One explanation for these results is that, while litigants have taken note of the shifting standard, many litigants still are not willing or able to settle with no consideration (other than the early entry date) flowing to the generic. Litigants instead have shifted the types of consideration exchanged in Hatch-Waxman settlements to give them a better chance of evading or withstanding antitrust scrutiny. For example, 14 of the FTC’s 29 “potential pay-for-delay” settlements included compensation “solely in the form of a cash payment from the brand to the generic that purported to reimburse some or all of the generic’s litigation fees.” The prevalence of such payments accords with the Actavis Court’s express endorsement of settlements reflecting avoided litigation costs.2 Similarly, both the Third Circuit and the Supreme Court suggested that a fair value payment for services rendered would be deemed “justified,” and 11 of the FTC’s 29 “potential pay-for-delay” settlements involved compensation in the form of a side business deal.

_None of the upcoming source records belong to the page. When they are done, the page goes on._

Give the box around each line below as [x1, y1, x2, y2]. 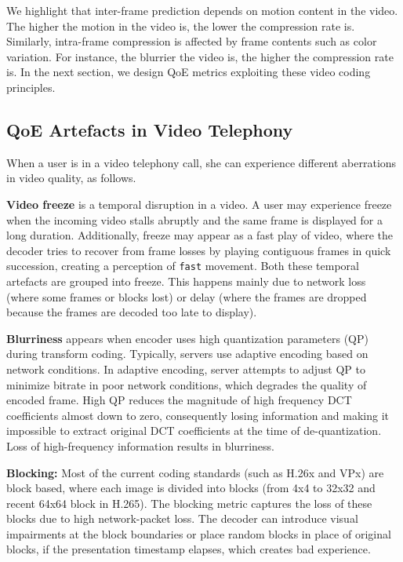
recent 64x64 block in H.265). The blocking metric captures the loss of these [6, 494, 372, 511]
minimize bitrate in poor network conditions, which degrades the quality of [6, 376, 367, 392]
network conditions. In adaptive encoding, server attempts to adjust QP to [6, 360, 365, 377]
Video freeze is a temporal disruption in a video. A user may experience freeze [6, 195, 392, 212]
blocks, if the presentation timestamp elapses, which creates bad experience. [6, 541, 371, 557]
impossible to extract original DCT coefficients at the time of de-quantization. [6, 422, 382, 439]
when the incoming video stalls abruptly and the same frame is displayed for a [6, 211, 383, 228]
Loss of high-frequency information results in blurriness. [6, 437, 274, 454]
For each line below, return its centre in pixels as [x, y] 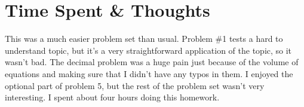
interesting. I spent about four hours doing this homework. [112, 97]
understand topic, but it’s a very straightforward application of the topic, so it [148, 50]
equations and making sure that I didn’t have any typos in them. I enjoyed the [149, 73]
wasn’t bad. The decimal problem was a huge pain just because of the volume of [152, 62]
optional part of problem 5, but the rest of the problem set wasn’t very [135, 85]
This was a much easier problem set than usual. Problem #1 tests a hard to [144, 39]
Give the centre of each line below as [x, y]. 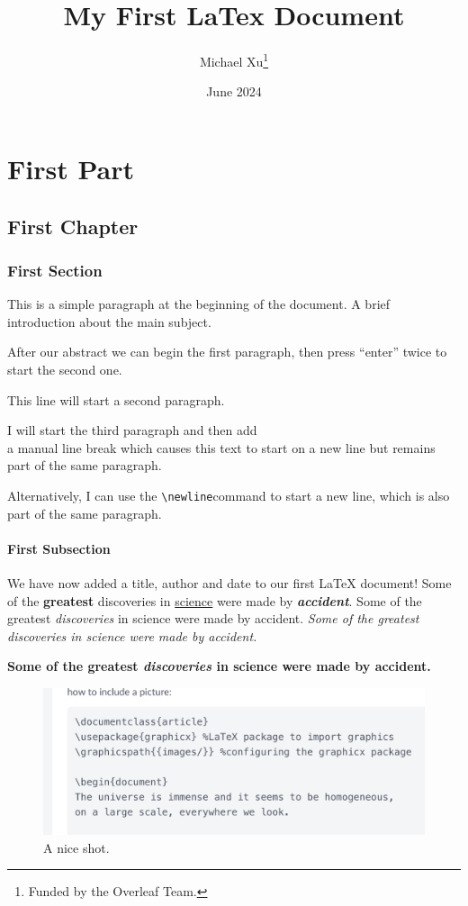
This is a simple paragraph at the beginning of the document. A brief [199, 304]
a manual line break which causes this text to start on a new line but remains [221, 447]
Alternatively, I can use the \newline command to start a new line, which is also [229, 495]
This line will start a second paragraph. [116, 399]
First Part [71, 168]
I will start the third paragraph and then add [132, 430]
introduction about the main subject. [109, 321]
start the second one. [65, 369]
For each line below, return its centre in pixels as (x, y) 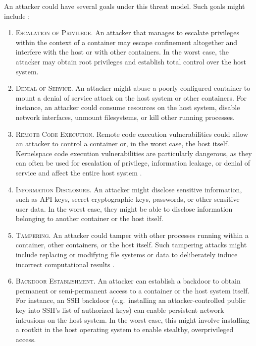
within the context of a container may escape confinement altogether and (127, 42)
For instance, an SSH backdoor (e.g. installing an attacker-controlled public (130, 300)
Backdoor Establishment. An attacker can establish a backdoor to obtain (128, 281)
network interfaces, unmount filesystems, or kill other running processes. (125, 117)
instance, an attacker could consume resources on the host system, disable (128, 107)
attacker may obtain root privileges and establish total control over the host (131, 61)
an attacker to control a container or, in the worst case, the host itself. (122, 144)
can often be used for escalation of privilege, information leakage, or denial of (133, 163)
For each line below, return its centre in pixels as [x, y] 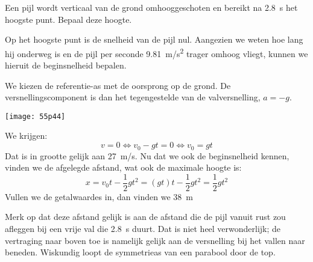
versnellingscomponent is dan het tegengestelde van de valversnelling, [133, 97]
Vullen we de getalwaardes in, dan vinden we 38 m [99, 196]
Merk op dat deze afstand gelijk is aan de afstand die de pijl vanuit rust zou [145, 217]
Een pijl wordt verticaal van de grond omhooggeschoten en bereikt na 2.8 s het [151, 7]
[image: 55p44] [35, 116]
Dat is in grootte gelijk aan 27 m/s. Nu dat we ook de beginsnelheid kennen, [147, 155]
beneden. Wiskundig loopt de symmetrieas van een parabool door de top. [140, 252]
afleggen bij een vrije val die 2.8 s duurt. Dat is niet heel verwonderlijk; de [143, 228]
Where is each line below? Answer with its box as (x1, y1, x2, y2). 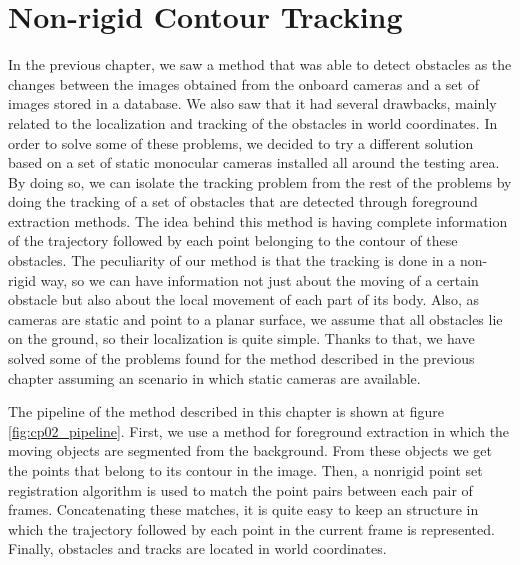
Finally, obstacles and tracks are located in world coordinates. (8, 538, 387, 559)
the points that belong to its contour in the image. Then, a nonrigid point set (8, 460, 483, 480)
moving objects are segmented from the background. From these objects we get (8, 440, 492, 461)
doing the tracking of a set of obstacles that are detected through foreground (8, 191, 478, 212)
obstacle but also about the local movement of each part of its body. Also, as (8, 289, 479, 310)
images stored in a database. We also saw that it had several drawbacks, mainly (8, 93, 497, 114)
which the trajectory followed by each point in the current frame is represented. (8, 518, 495, 539)
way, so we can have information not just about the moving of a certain (40, 269, 479, 290)

By contrast, the FTC reported fewer agreements — only four — in which the Hatch-Waxman litigants agreed to an exclusivity term that barred the brand manufacturer from marketing an authorized generic in competition with the generic manufacturer’s product. Migration away from this license term is not surprising, given the FTC’s well-publicized position that exclusive licenses are a form of reverse payment subject to antitrust review.
Followers of Hatch-Waxman litigation will eagerly await the FTC’s FY2014 report, which will be the first to reflect an entire year of settlements inked post-Actavis, to see how the Supreme Court’s new rule and ongoing litigation over the definition of “payment” will affect these trends.